Let's see how to do boosting with the following steps:
- Get your data on a canvas and partition it.
- Create a Neural Net model for the data.
- Run the Neural Net model with a Random seed set to 5000.
- Connect an Analysis node and run it with Coincidence matrices checked – you will see that the testing accuracy is 81% and the overall accuracy is 80%.
- Now, boost the Neural Net model. For this, go to the Neural Net model and edit it. Go to Objectives under Build options and click on Enhance model accuracy (boosting). Boosting can be used with any size of dataset. The idea here is that we're building successive models that are built to predict the misclassifications of earlier models. So, basically, we end up building a model. There'll be some errors, so a second model should be built where the errors of the first model are given more weight so that we're able to understand them better. Then, when we build a second model, there are going to be errors, so we end up building a third model where the errors of the second model are given more weight again so that we try to understand them better, and so forth. Whenever you're doing boosting and bagging, you always have to make sure you have a training and a testing dataset because there's a very good chance that you're going to capitalize on chance, and that you might find sample-specific information because we're focusing on the errors that we're finding within that specific sample. We'll now click on Run.
- Let's take a look at our generated model:
The first tab that we have here in our generated model is showing us what the Ensemble model looks like: that's combining the 10 models that we've created. You can see its overall accuracy is about 98%: that's the model that's been chosen as the best model. You can also see what the reference model is—that would be the first model that was built—and then you can see the naive model and, really, that's no model, that's just where we're predicting the mode or the most common response.
- Let's go down to the second icon:
Here, you can see the Predictor Importance. Across the 10 models that we ended up building, we can see that the Premier variable was the most important predictor and then you can see what the other predictors were in terms of their order of importance. This is the same kind of information that we would see typically with a general Neural Net model, but this information comes from across all the different models that we built.
- If we go down to the next icon we can see Predictor Frequency:
This shows us how frequently each one of the different predictors was used in the model. For a Neural Net model this is not so interesting because Neural Net models generally do not drop predictors, but if we had a decision tree model, for example, this could be a little more interesting because there you do drop predictors.
- Let's go down to the next tab:
The preceding screenshot is showing us the level of accuracy of the model.
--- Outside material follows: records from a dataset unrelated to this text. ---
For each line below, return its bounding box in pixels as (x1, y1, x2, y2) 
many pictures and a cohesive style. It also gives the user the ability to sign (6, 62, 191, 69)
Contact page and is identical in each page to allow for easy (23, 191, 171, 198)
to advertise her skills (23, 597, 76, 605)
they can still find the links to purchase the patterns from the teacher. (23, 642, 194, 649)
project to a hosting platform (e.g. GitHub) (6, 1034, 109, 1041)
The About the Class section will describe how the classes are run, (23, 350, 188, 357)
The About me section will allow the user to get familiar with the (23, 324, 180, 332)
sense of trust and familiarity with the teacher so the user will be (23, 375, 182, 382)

You can see that it flattens out and, at some point, there's no longer much of an improvement. In this case, it's a gradual increase in terms of accuracy. Sometimes, in some models, you see perhaps five models that there's a huge jump in accuracy and then it just stabilizes. Maybe you wouldn't necessarily need to build any more models. In our case, we ended up building 10 models. Our overall accuracy was extremely high. If we had seen much lower accuracy, perhaps because we saw a gradual increase, maybe we would want to use 15 models instead of 10, for example. That's where you would see this kind of information.
- Let's scroll down a little further and let's see the final table:
Here, we can see the number of predictors and we can also see the number of cases that we had in the model as well. Finally, we see the number of synapses, which are basically the number of weights or the number of connections that we have within this model. So, you can see how well each one of these individual models is doing. Each new version of a model is giving more weight to where we had more errors in the data and that's basically the idea here.
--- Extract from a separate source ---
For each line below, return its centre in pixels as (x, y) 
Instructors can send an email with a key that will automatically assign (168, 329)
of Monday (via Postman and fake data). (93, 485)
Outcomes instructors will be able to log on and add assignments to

- Run the Analysis node, finally, and you can see that for the training dataset the overall accuracy was about 98%. But in the testing dataset the overall accuracy was about 80% that's what we really care about, the testing dataset. In this case, we see that there's a big difference between training and testing and that's generally going to be the situation when talking about boosting models.
Make sure that whatever result you get is really worth it, and that it's really an improvement over just running the model on its own. In this case, when we just ran one model, remember that the overall accuracy on the testing data set was at about 80%; that's what we have here. So really, boosting didn't do much for us in this particular situation. In other situations, it certainly can, but again you want really to be able to weigh that, and in this case boost seemed to be probably not really worth it for us in this situation.